Environmental groups


Courtesy of NASA
Environmental groups looking to safeguard the biological integrity of the region are likely to compete with commercial interests looking to exploit the natural resources. Groups like the Alaska Eskimo Whaling Commission, the Center for Biological Diversity, Oceana, Oceana, World Wildlife Fund, Pew Environment Group and others have already expressed concern over the significant risks associated with the development of drilling in the Beaufort (Common Dreams).
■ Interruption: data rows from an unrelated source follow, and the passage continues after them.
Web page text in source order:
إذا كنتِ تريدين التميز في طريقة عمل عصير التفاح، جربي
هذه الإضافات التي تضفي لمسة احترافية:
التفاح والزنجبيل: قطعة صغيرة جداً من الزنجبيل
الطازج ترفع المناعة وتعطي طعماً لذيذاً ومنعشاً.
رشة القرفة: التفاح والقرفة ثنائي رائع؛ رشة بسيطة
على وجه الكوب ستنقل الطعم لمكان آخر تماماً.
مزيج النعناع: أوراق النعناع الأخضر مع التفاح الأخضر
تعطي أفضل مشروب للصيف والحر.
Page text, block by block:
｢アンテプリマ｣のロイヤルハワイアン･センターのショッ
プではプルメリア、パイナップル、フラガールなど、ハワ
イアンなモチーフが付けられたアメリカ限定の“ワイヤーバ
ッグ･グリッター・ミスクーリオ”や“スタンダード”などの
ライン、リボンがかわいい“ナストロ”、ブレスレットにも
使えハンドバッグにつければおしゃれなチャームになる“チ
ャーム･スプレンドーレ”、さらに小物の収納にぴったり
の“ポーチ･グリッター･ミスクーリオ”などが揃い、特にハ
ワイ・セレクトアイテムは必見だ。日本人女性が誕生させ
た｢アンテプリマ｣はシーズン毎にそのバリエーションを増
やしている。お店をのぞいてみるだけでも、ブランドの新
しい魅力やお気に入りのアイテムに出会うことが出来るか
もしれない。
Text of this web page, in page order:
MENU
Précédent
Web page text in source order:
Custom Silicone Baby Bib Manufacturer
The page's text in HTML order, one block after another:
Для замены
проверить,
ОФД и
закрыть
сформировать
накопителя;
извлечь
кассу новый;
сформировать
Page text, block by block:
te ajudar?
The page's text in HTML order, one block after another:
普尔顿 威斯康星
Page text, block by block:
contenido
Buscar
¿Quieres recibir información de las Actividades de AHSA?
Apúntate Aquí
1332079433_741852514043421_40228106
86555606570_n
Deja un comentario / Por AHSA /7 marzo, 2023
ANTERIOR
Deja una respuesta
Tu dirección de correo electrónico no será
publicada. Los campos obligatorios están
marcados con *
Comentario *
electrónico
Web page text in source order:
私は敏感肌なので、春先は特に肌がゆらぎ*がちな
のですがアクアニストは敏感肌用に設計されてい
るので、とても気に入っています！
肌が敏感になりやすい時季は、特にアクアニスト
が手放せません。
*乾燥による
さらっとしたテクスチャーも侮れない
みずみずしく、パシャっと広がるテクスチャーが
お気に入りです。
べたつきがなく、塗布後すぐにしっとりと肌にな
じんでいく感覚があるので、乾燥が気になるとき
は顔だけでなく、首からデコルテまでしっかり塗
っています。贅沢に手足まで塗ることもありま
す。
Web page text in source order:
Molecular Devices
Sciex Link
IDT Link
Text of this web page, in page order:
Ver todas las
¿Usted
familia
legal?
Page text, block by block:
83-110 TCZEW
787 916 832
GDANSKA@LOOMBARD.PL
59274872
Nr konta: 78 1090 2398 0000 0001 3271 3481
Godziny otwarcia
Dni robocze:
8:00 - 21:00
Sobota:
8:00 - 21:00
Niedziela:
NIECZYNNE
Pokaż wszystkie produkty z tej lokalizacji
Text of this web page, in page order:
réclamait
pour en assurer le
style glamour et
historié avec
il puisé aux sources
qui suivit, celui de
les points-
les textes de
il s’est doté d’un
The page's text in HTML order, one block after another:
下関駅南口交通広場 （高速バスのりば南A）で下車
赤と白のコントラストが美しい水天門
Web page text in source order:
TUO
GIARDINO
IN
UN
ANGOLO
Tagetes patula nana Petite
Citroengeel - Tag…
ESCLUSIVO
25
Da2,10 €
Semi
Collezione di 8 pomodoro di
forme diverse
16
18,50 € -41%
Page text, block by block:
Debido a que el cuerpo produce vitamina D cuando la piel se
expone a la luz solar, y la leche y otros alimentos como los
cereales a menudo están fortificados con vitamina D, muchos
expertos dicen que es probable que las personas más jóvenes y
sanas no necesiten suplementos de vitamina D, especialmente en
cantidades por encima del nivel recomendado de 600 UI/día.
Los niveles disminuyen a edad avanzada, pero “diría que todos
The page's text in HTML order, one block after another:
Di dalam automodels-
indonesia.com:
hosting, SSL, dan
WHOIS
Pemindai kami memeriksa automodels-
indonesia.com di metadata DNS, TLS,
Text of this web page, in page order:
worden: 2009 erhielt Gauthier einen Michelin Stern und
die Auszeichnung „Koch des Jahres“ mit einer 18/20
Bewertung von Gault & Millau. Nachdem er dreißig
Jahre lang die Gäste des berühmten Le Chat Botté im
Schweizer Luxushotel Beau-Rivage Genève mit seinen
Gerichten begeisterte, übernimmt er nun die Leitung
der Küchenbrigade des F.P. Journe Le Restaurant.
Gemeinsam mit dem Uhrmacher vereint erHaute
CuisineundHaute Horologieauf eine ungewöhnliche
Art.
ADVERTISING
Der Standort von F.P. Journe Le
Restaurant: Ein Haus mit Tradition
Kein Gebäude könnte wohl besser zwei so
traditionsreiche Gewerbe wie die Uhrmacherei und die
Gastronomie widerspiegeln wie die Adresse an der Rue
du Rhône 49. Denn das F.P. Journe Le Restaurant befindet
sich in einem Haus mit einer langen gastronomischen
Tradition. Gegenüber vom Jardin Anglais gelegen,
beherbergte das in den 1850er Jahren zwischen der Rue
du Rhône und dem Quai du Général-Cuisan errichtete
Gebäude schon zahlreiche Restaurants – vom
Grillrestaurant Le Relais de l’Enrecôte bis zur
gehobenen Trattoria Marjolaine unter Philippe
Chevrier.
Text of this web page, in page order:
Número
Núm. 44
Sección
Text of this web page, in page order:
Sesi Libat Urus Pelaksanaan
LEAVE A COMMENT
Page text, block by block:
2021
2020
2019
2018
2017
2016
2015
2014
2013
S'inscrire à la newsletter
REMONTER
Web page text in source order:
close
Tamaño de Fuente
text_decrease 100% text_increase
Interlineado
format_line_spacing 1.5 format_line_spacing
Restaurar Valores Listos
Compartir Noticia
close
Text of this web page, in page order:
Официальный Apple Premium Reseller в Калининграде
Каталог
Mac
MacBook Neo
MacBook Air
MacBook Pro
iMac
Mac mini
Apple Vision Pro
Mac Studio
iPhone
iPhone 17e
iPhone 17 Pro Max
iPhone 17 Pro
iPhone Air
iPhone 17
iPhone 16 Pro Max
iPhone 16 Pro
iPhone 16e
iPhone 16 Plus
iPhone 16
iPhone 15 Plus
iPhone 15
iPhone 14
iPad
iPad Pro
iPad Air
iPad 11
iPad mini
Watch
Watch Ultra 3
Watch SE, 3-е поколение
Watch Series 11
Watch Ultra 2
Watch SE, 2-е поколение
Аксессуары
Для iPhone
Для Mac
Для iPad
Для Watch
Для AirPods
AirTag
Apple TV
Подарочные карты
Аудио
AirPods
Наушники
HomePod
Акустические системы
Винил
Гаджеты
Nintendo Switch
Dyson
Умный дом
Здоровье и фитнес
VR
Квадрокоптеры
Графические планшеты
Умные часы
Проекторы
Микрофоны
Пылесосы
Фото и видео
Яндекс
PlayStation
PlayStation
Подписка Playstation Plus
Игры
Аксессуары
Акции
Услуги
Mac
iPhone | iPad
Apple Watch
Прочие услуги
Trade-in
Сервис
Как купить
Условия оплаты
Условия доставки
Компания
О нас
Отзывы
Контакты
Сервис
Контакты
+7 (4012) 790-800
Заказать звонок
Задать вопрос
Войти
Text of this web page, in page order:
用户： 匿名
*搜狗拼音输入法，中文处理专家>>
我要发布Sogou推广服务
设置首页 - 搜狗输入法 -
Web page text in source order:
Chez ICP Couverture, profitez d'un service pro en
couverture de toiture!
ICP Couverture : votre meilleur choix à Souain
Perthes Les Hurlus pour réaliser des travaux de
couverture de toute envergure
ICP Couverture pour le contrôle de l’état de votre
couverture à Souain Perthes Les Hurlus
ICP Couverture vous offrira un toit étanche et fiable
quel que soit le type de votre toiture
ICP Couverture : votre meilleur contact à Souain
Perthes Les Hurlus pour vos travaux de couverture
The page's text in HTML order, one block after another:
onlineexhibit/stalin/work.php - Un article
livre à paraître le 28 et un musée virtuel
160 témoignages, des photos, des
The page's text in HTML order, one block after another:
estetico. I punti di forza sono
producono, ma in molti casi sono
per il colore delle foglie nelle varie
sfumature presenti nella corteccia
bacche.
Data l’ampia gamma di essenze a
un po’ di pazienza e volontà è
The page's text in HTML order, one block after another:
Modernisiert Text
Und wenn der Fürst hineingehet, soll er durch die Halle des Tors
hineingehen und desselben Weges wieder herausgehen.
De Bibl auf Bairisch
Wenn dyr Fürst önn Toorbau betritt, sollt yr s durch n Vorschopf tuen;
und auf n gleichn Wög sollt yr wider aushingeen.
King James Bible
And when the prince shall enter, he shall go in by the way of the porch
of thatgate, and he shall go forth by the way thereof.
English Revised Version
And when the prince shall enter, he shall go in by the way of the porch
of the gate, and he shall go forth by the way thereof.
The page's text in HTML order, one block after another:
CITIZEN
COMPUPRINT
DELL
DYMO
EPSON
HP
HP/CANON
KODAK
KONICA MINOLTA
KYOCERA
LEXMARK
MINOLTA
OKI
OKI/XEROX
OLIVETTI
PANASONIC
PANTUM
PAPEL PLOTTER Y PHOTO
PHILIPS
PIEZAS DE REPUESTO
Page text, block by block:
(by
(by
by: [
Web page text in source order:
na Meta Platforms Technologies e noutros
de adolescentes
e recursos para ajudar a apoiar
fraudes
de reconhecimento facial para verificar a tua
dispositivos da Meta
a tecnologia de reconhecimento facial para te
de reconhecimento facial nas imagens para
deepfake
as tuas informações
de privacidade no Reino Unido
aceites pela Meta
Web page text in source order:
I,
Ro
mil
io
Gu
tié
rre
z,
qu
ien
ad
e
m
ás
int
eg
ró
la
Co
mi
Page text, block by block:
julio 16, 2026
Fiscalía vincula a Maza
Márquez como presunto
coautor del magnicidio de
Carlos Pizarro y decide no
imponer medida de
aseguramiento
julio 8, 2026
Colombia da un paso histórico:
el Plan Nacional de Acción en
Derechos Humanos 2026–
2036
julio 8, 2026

Environmental advocates caution against the threats of habitat loss, introduction of invasive species, and ultimately the extinction of native species. In recognition of the persuasive economic incentives to pursue Arctic development, environment groups are pushing for stronger regulations and oversight that incorporate science-based management and adaptation strategies. These groups advocate broad scale the conservation practices, promoting safe, sustainable and responsible usage of the Beaufort Sea ecosystem.

 

II. Environment Aspects

Type of Environmental Problem

Climate Change

Scientific evidence suggests that the climate of the Arctic region is rapidly evolving, fundamentally reshaping the seascape. The changing climate will instigate a broad range of cascading effects that impact the physical and biological dynamics of the Beaufort Sea region. For example, over the past three decades, the Beaufort Sea has experienced a drastic decrease in the extent of summer sea ice, decreasing by roughly 30 percent from June1980 through June 2010. As a result, a large portion of the Beaufort Sea is ice-free, exposed and accessible, thus opening up the area to exploration and development. Recent satellite imagery suggests that the thick, multi year sea ice is thinning, reshaping the physical environment and ice-dependent ecosystem processes (Barer et al 2009).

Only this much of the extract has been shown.